ASSIGNED TASK:
Filter the listing below, please, and copy only the lines with the word "this".

START INPUT

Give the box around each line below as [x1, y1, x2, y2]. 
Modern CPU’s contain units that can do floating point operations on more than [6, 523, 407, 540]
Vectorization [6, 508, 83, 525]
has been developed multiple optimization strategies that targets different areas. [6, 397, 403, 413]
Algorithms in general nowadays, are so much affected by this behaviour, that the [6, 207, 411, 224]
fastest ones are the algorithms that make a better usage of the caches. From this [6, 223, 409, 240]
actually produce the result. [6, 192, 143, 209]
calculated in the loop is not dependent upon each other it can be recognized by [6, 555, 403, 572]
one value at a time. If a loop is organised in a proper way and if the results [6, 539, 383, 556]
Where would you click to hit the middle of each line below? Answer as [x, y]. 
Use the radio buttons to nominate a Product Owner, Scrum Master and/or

END INPUT
START INPUT

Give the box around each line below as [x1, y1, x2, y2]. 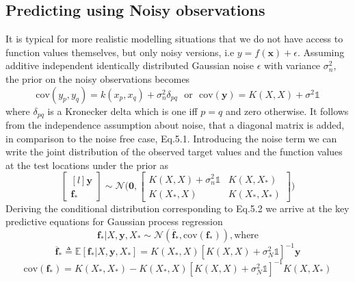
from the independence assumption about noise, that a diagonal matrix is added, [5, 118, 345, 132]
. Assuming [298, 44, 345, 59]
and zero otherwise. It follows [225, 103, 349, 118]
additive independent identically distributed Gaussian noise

END INPUT

SOLUTION:
Algorithms in general nowadays, are so much affected by this behaviour, that the [6, 207, 411, 224]
fastest ones are the algorithms that make a better usage of the caches. From this [6, 223, 409, 240]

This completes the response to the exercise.